*Prompt*. From the entries below, copy exactly the lines from the one that contains "можно взять с" through the one that contains "Искать музыкальные альбомы", both included, and only those.

*Extracted entries*.
━━━━━━━━━━━━━━━━━━━━

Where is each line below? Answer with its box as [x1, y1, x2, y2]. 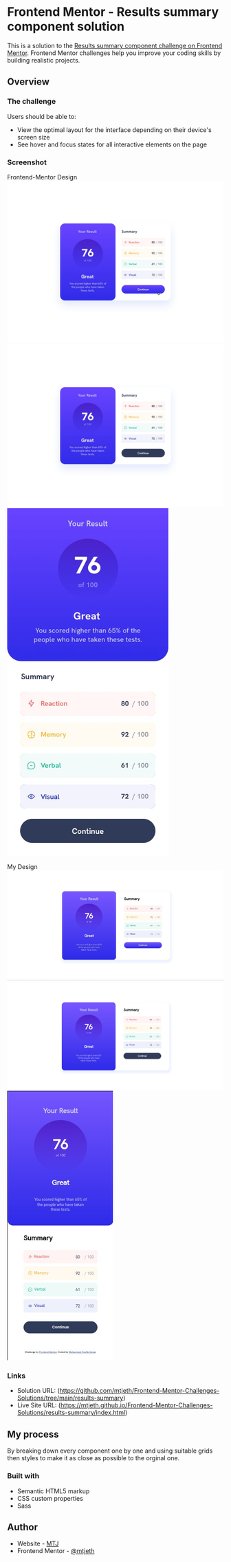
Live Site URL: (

━━━━━━━━━━━━━━━━━━━━

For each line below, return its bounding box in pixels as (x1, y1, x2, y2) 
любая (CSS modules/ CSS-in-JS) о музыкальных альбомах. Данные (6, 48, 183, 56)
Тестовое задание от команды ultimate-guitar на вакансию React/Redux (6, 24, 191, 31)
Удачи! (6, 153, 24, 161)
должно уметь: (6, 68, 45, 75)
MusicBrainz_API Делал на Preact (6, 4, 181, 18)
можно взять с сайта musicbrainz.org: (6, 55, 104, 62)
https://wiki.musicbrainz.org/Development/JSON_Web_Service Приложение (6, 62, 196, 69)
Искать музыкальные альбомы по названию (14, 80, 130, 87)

━━━━━━━━━━━━━━━━━━━━

*Exercise result*.
можно взять с сайта musicbrainz.org: (6, 55, 104, 62)
https://wiki.musicbrainz.org/Development/JSON_Web_Service Приложение (6, 62, 196, 69)
Искать музыкальные альбомы по названию (14, 80, 130, 87)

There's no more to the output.